Hannah Peck wonders why Madonna thinks comparing anything to a virgin being “touched for the thirty-first time” is an effective example of simile.

Puritan XXIII contributor Hannah Peck answers some questions regarding the composition of her poem “Principles,” what she’s been reading lately, and how mishearing vocals might accidentally inspire her.

Town Crier: Does your poem have an interesting origin story/compositional history you’d like to share? This could include interesting factoids or bits of research that informed the work.

Hannah Peck: “Principles” is partially a reaction to a kind of thinking that I really hate. I’d call it aggressive rationality or derisive atheism or totalitarian common sense or something like that. Richard Dawkins and Penn Jillette types. A very robust framework that denies the existence of everything outside itself, and in so doing, damages much of what is outside itself.

The title is short for A Treatise Concerning the Principles of Human Knowledge, by George Berkeley, who appears at the end of the poem. He believed we’re nothing more than ideas in God’s mind and he tried to prove it using reason! I think that’s pretty endearing.

TC : Tell us the best thing you’ve read lately, or a poet you’re jealous of, or a poem you wish you wrote. 

HP : I’ve been enjoying Need Machine by Andrew Faulkner. Anne Carson’s Red Doc is the first thing I’m going to read when this semester ends. And I hope this doesn’t come across as too much of an ass-kiss, but I just read some of Mat Laporte’s poems in COUGH and really, really liked them.

I don’t often wish I’d written someone else’s poem, but I do often wish I’d written someone else’s line or phrase. This happens consistently with Karen Solie. For example, “the weighted moment buckling into consequence.” Agh, it kills me.

TC : Did music lyrics have anything to do with the piece we’re publishing? Were any particular lyrics important to you in your development as a writer? Is there any recent lyricist you’ve been digging, and why? Is there any piece of writing, by you or someone else, that you would like see turned into a song? Why?

HP : Although not ‘recent’ in the least, I’ve been listening to Emmylou Harris’s album, Wrecking Ball, on loop. Her songs are often explicitly Christian (which isn’t my bag) but I feel like she infuses enough mysticism or amorphous spirituality into her music that it becomes completely magical. Hers is the sweetest heartbreak. Yum.

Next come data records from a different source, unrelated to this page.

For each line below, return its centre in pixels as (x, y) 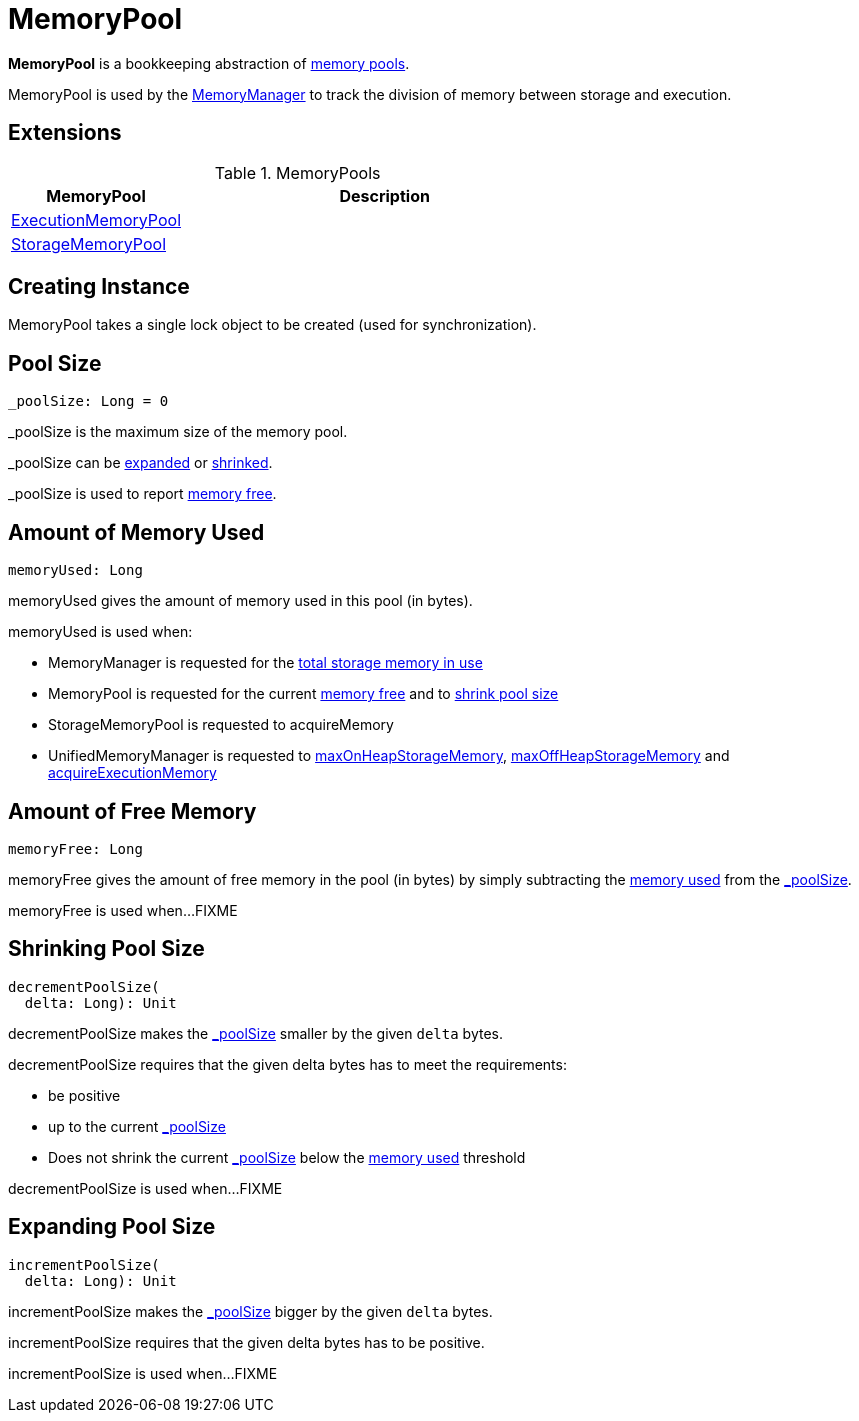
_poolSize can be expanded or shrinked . (140, 463)
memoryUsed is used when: (100, 632)
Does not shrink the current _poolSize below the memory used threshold (287, 1157)
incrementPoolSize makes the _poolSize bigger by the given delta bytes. (250, 1311)
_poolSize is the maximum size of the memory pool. (178, 432)
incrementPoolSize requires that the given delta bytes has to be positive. (246, 1342)
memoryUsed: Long (75, 570)
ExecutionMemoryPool (96, 219)
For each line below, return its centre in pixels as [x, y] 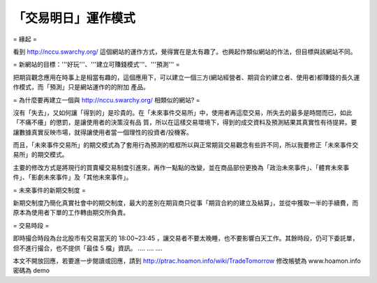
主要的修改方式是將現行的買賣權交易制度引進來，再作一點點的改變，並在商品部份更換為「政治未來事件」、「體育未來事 [181, 167]
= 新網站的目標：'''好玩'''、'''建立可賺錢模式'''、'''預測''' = [96, 64]
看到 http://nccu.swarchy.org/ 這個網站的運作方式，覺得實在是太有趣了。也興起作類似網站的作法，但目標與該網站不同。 [185, 52]
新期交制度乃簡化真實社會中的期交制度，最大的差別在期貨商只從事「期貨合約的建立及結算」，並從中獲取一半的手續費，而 [186, 203]
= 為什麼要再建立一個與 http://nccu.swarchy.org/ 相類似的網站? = [106, 100]
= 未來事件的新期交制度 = [50, 190]
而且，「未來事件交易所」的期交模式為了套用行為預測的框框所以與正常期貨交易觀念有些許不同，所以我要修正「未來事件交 [186, 145]
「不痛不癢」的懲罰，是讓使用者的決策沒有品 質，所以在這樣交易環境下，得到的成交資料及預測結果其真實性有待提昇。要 [185, 123]
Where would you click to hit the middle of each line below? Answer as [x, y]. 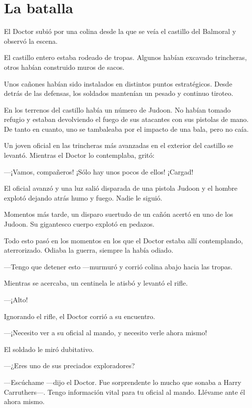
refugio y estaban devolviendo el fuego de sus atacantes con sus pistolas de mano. [126, 119]
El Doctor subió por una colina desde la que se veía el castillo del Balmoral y [120, 31]
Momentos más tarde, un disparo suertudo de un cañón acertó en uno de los [119, 214]
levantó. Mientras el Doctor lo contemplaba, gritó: [79, 155]
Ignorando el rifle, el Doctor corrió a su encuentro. [80, 316]
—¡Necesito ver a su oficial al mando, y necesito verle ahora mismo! [106, 333]
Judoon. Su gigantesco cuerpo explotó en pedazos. [79, 224]
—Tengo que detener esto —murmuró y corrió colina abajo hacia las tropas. [118, 266]
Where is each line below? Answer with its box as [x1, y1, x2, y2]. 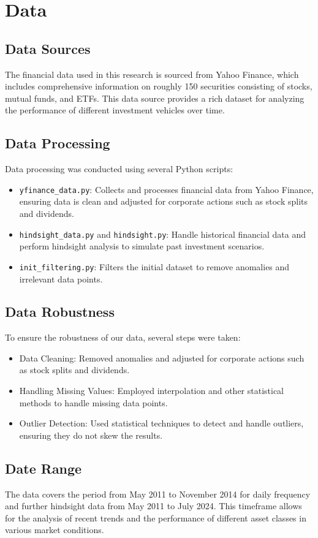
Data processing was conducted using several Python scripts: [5, 162, 233, 175]
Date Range [5, 458, 82, 477]
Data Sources [5, 39, 91, 58]
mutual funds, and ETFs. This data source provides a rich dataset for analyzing [5, 91, 305, 104]
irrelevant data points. [19, 272, 103, 285]
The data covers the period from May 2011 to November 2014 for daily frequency [5, 487, 311, 500]
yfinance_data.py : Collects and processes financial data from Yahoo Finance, [19, 183, 314, 195]
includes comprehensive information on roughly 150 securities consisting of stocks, [5, 80, 312, 93]
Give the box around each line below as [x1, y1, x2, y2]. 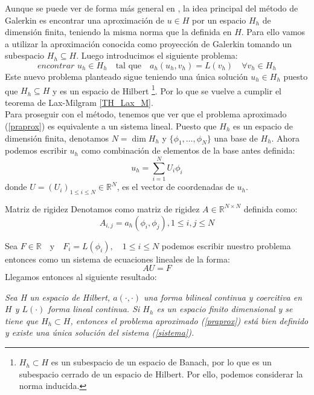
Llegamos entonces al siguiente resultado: [5, 270, 157, 283]
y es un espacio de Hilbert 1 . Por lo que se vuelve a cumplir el [53, 82, 282, 97]
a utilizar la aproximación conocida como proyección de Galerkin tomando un [5, 37, 292, 50]
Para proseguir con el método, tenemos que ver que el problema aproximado [5, 108, 287, 120]
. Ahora [271, 131, 300, 144]
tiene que [5, 314, 39, 327]
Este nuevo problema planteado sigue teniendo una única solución [5, 70, 248, 82]
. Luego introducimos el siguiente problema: [76, 49, 238, 62]
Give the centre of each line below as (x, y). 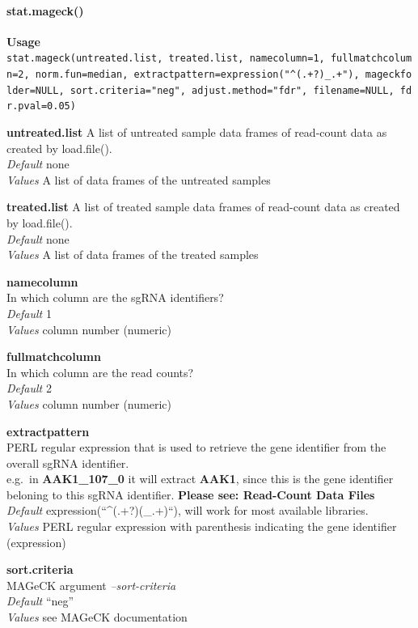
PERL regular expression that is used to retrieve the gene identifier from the (196, 447)
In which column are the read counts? (100, 372)
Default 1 (29, 313)
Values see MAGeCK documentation (97, 617)
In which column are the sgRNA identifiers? (115, 297)
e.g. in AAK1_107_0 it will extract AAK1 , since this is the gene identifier (200, 479)
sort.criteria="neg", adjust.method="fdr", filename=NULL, (232, 90)
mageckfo (388, 75)
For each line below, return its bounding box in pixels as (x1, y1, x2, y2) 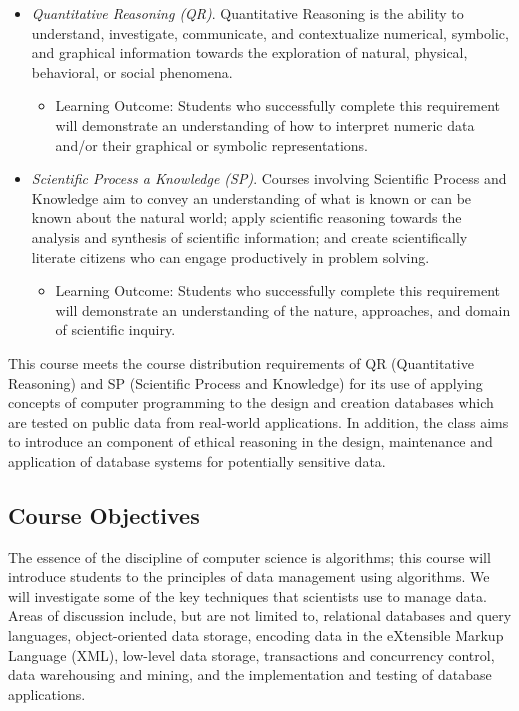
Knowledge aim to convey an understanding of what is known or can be (31, 187, 472, 208)
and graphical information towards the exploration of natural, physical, (31, 42, 468, 63)
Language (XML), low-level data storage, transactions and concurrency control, (8, 644, 495, 665)
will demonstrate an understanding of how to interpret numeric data (55, 114, 475, 135)
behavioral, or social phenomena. (31, 61, 233, 82)
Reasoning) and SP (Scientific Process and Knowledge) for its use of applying (8, 372, 483, 393)
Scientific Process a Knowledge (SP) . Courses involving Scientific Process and (31, 168, 507, 189)
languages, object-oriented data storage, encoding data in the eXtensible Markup (8, 625, 504, 646)
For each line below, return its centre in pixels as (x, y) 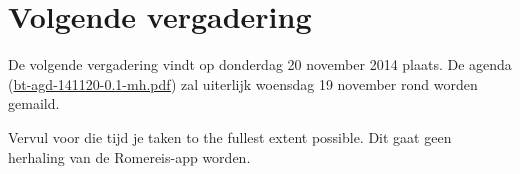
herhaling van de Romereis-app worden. (129, 156)
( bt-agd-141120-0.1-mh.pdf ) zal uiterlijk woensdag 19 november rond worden (243, 83)
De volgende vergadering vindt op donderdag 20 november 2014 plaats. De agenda (260, 64)
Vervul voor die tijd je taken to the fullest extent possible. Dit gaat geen (230, 136)
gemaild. (34, 103)
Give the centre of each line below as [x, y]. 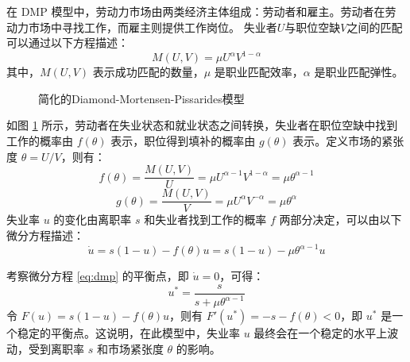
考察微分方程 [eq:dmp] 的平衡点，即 [98, 276]
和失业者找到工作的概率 [205, 220]
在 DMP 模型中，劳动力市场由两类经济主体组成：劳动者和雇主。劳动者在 [196, 11]
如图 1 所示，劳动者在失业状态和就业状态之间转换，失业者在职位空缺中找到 [202, 125]
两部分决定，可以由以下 [340, 220]
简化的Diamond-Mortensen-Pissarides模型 [141, 98]
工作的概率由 [40, 141]
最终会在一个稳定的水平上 [321, 333]
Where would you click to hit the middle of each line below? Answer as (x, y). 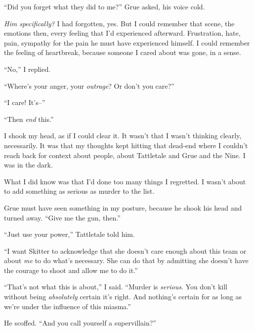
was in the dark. (28, 165)
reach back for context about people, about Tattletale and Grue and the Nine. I (125, 155)
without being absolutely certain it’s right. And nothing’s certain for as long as (123, 297)
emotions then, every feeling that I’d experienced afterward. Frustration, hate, (122, 33)
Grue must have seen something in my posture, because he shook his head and (123, 207)
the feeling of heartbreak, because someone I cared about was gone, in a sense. (123, 52)
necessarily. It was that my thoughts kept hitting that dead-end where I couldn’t (126, 145)
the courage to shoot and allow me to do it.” (71, 270)
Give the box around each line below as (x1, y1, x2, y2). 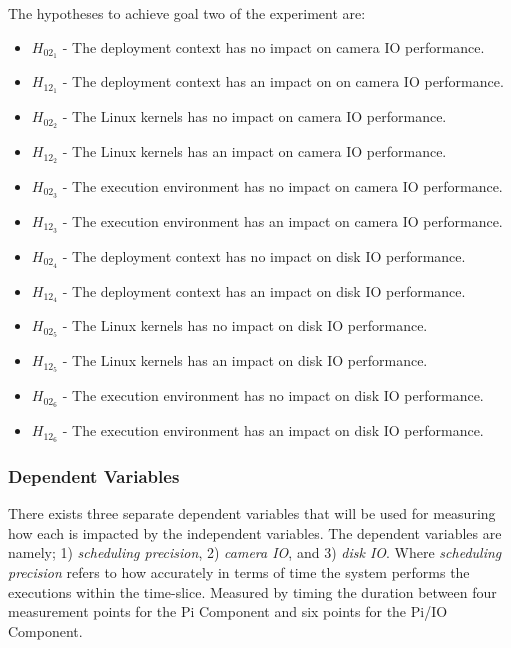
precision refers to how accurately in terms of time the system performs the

What I really like about song lyrics is the fact that I don’t pay attention to them. I often have trouble hearing what a vocalist is singing, or I just kind of zone out and only pick up on a few words here and there. When I do hear some lyrics that I really love, it usually turns out that I’ve misheard them. Which is exciting because it means the words are mine! Accidental creation. This has happened a few times with the New Pornographers and TV on the Radio, and those lines will often become part of a poem.

I’d love for I Ask My Mother To Sing by Li-Young Lee to be turned into a song. Though many of his poems would make great songs, now that I think about it. His imagery is beautiful, very careful. Hm. Maybe I’ll grab a guitar and give it a shot.